WHAT THIS TASK INVOLVES
Copy the data exactly; pictures stay out of the copy.

(PROVIDED RECORDS Opens)

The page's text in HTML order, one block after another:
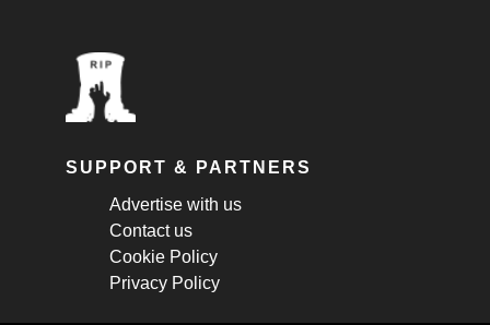
SUPPORT & PARTNERS
Advertise with us
Contact us
Cookie Policy
Privacy Policy
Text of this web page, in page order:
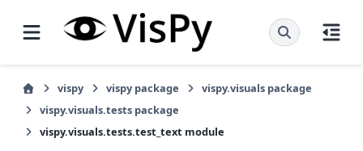
vispy vispy package
vispy.visuals package
vispy.visuals.tests package
vispy.visuals.tests.test_text module
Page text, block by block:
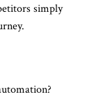
simply

(PROVIDED RECORDS Closes)

SOLUTION TO THE EXERCISE
The page's text in HTML order, one block after another:
SUPPORT & PARTNERS
Advertise with us
Contact us
Cookie Policy
Privacy Policy
Text of this web page, in page order:
vispy vispy package
vispy.visuals package
vispy.visuals.tests package
vispy.visuals.tests.test_text module
Page text, block by block:
simply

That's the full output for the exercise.